Why didn’t you do what you recommend about commercial items ? I don’t get the point. Do you mean ZipUp commercial item or Zigbee whatever relays, binary sensor etc ? I couldn’t find any commercial version of ZigUp but again glad to know any. Indeed, I couldn’t find a commercial item that can do all features I need, taken individually all will be much more expensive, tidious to set-up and maintain and overall too voluminous anyway for my projects.

kds69 commented 3 years ago

Ok it seems JLPCB doesn't provide full assembly services and to get to the low prices , one has to deal with the coupon system. That's the trick. (Still the insourced components are very well priced indeed). With 10 pieces the PCBWay quote will drop very rapidly apparently, but this is chicken and egg. I can't commit on 10 myself. Still investigating.

codingcatgirl commented 3 years ago

Thank you. This is a much constructive and respectful way to approach it.

My first answer was in no way less respectful.

Why didn’t you do what you recommend about commercial items?

Because ZigUP is cheaper and i like building things myself.

Do you mean ZipUp commercial item or Zigbee whatever relays, binary sensor etc ?

The latter.

Ok it seems JLPCB doesn't provide full assembly services and to get to the low prices , one has to deal with the coupon system. That's the trick. (Still the insourced components are very well priced indeed).

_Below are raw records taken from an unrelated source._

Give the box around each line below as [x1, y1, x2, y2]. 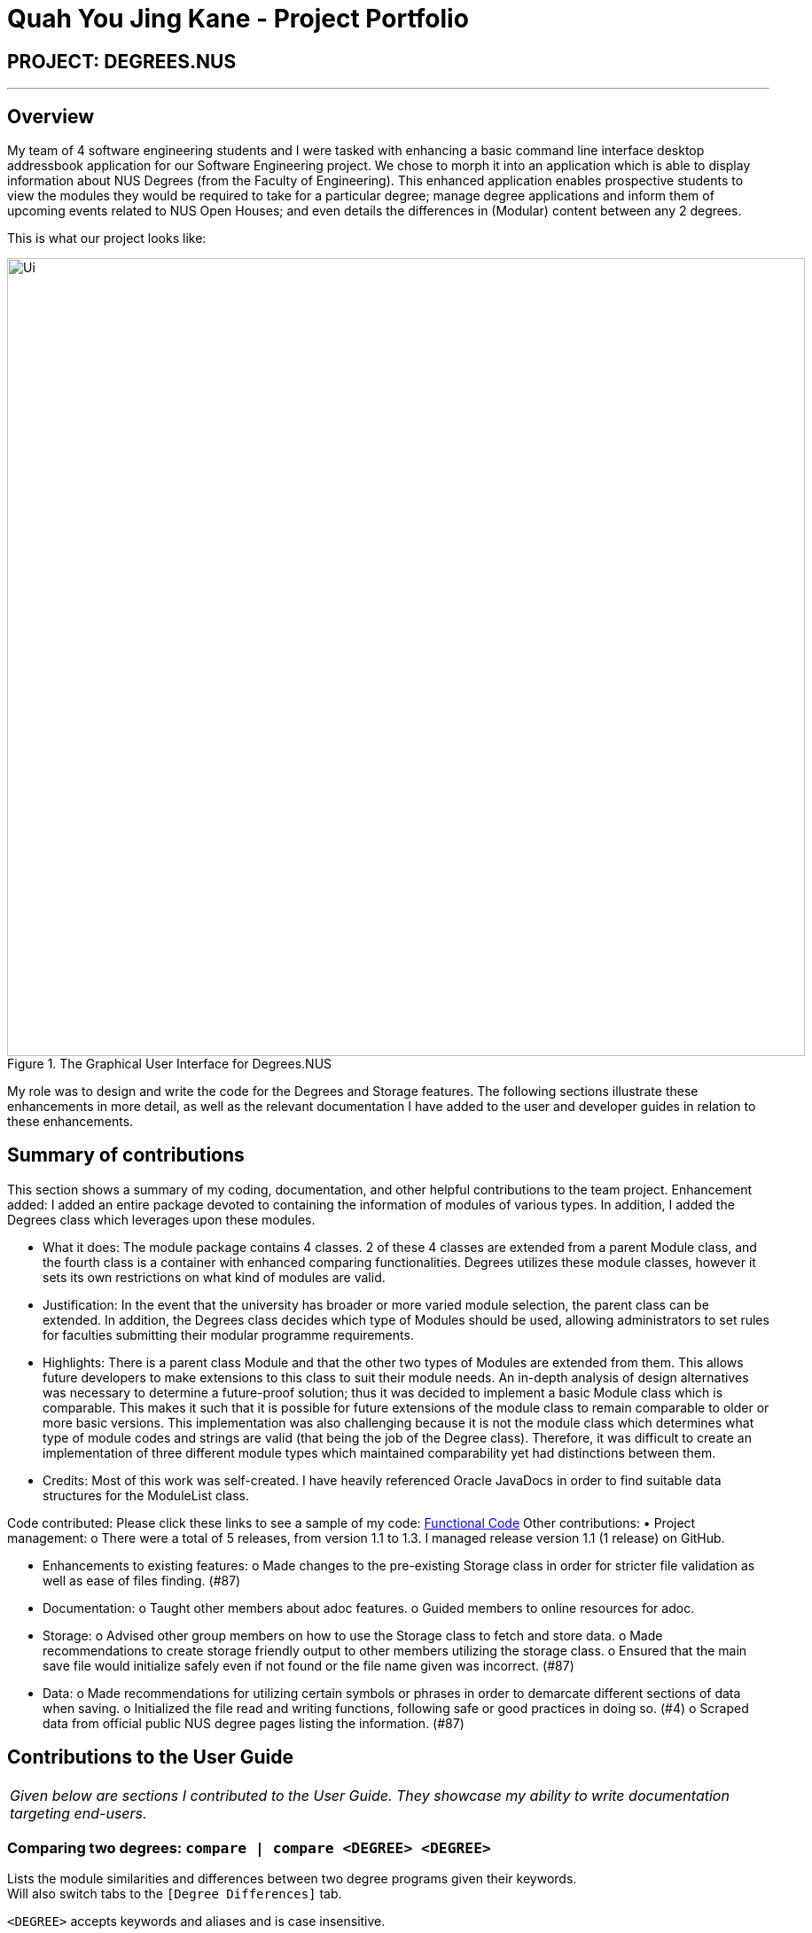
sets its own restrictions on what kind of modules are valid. [43, 1269, 386, 1285]
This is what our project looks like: [7, 231, 207, 247]
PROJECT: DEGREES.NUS [7, 50, 237, 73]
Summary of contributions [7, 1144, 245, 1167]
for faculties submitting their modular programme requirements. [43, 1326, 414, 1342]
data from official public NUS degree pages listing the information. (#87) [43, 1715, 465, 1731]
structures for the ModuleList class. [43, 1487, 249, 1503]
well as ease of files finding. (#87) [43, 1572, 241, 1588]
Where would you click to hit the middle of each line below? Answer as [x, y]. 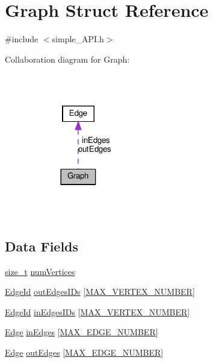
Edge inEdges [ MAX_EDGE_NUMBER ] [82, 332]
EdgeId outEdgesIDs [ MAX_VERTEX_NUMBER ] [100, 292]
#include [22, 39]
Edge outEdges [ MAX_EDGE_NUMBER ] [84, 352]
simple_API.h [78, 39]
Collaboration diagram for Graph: [67, 59]
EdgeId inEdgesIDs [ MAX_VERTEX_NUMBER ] [97, 311]
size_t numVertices [40, 271]
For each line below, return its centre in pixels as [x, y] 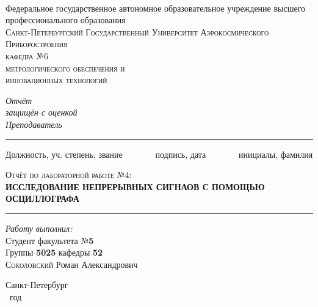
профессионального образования [66, 20]
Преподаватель [34, 124]
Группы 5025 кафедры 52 [54, 252]
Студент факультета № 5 [50, 240]
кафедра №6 [27, 55]
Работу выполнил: [39, 228]
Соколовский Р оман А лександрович [72, 264]
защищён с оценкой [42, 112]
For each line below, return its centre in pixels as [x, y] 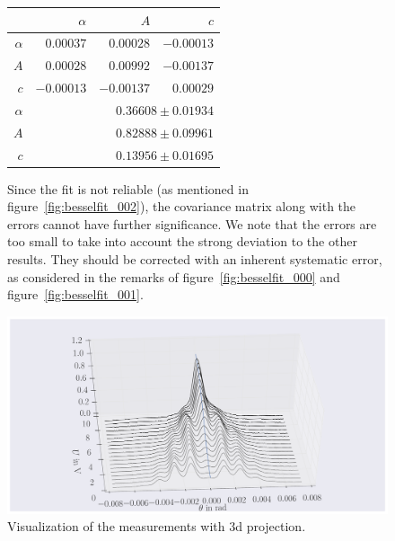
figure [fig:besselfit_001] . [75, 294]
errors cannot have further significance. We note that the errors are [192, 223]
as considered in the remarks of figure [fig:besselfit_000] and [174, 276]
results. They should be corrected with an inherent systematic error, [195, 259]
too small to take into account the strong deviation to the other [182, 241]
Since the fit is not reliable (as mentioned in [128, 188]
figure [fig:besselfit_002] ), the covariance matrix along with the [182, 206]
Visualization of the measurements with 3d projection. [157, 526]
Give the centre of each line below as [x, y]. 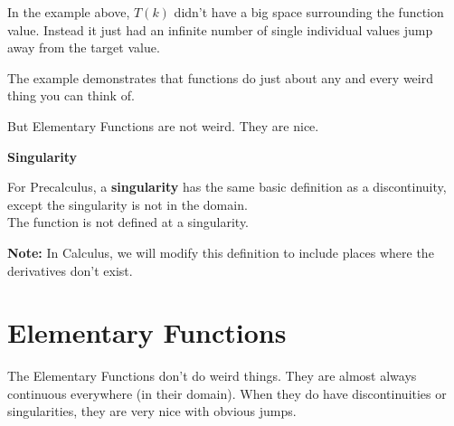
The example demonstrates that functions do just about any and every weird [220, 77]
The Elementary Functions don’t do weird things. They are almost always [212, 376]
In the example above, [69, 12]
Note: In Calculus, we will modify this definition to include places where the [221, 252]
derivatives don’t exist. [70, 270]
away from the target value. [84, 47]
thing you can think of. [71, 95]
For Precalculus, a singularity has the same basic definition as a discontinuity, [227, 187]
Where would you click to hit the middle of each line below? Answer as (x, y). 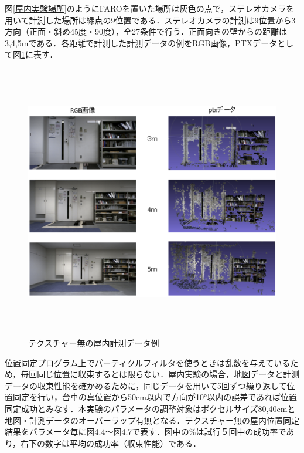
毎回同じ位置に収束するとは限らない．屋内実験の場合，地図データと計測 (160, 374)
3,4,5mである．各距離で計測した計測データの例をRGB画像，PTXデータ (141, 43)
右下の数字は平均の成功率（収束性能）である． (111, 443)
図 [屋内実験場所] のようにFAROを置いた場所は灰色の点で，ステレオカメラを (150, 8)
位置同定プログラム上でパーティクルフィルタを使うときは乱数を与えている (148, 362)
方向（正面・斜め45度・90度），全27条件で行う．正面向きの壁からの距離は (146, 31)
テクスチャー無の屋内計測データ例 (94, 343)
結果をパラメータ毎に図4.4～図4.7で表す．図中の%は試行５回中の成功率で (146, 432)
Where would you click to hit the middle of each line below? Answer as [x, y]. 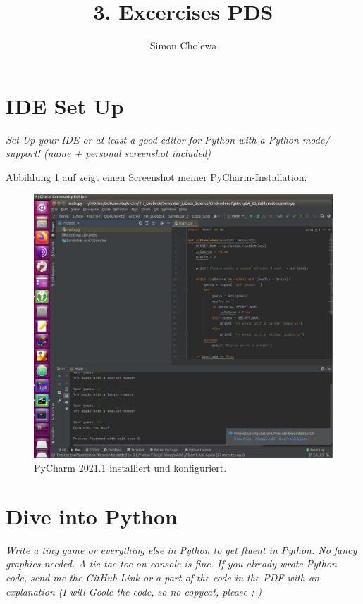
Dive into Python [92, 516]
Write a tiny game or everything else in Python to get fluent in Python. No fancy [181, 549]
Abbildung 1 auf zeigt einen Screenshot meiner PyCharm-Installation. [156, 176]
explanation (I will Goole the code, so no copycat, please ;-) [134, 591]
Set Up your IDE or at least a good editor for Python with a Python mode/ [168, 139]
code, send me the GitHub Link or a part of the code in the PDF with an [162, 578]
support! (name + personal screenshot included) [109, 153]
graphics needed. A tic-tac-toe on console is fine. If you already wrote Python [171, 564]
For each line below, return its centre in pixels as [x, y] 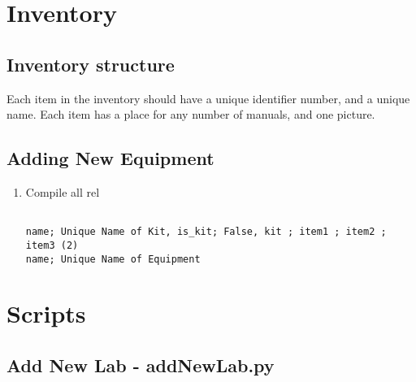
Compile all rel [63, 191]
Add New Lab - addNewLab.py [141, 365]
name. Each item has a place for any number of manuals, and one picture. [191, 114]
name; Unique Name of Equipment [113, 259]
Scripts [46, 313]
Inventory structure [91, 64]
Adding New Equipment [110, 158]
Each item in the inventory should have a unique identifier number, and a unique [208, 98]
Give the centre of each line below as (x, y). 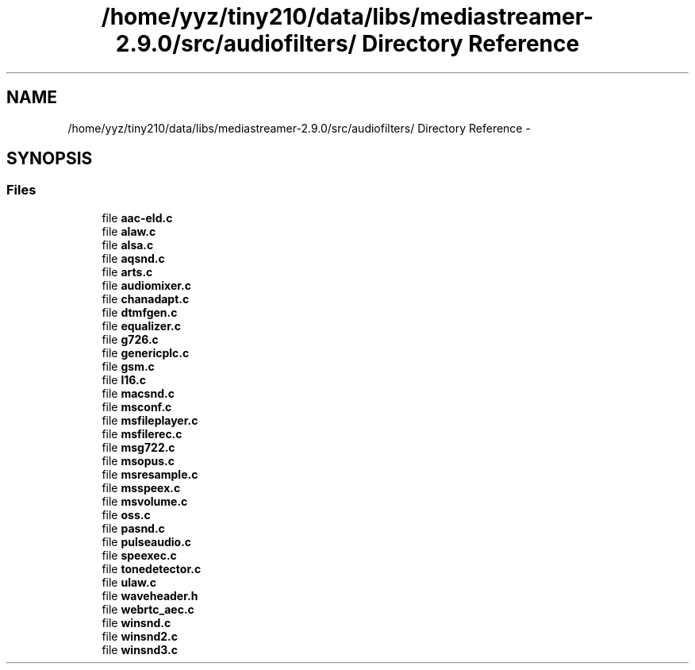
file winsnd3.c (140, 649)
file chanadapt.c (146, 298)
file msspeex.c (141, 487)
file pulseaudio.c (147, 541)
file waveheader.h (150, 595)
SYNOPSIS (50, 159)
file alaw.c (129, 231)
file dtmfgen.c (140, 312)
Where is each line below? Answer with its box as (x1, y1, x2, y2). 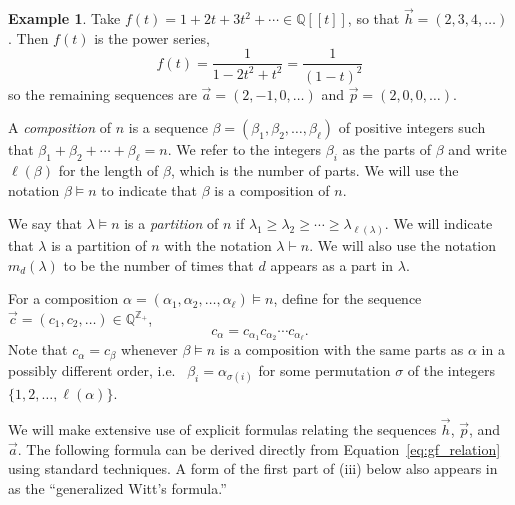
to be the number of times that (63, 254, 254, 275)
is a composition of (214, 179, 330, 200)
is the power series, (94, 27, 210, 48)
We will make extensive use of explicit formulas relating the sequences (8, 418, 437, 439)
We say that (8, 213, 82, 234)
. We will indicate (384, 213, 493, 234)
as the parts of (342, 139, 432, 160)
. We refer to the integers (167, 139, 322, 160)
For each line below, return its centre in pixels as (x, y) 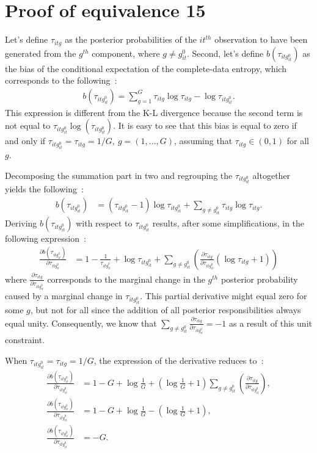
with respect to (104, 223)
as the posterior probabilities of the (131, 39)
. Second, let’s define (225, 53)
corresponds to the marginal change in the (126, 279)
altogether (271, 175)
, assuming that (203, 141)
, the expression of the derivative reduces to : (179, 360)
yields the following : (44, 189)

They do provide full assembly service for one side of any PCB you make with them. I'm really confused what you mean with "to get the low prices"… i mean after all the base fee is otherwise just $7. Still pretty low. Also, their coupon system usually applies coupons automatically, there isn't really anything you need to do, so there really is no "trick". Delivery is fairly cheap, takes usually about a week to Europe and they take care of customs so you don't need to go through that trouble.

But, yes, if you really want it fully assembled and just put enough money on the counter to have to do no work yourself whatsoever, then it's probably going to be more expensive. I'm afraid to say that this probably doesn't put you at the typical target audience of a DIY hardware project, so you will likely have a hard time finding other people interested in spending that kind of money. Mind you though that since you will need to flash the ZigBee Chip, you will still have to do some work that can be considered hardware work.

kds69 commented 3 years ago

Thanks for the additional information, really.

For occasional DIY like me, even $100 would be a bargain provided the functionality offered by this repository, with a procudred ready-to-go solution, no brainer, no risk (as compared to me soldering and investing in good soldering station). "where are you even..", "not fair", "usurious"... were probably not the most welcoming and respectful wordings, were they? Not everybody is looking for the absolute cheapest ever and willing to try electronics DIY, this is what this is about in my case.

I am not an expert of demand-offer in wide spectrum of DIY audience, so I started with what I could come with: 5 items max for max 5 people. I just posted here, naively, a first proposal to see interest or reactions for people like me. I'll try to get a better price anyway.

Glad you share your experience and thoughts, this is highly appreciated and I will then have a second look.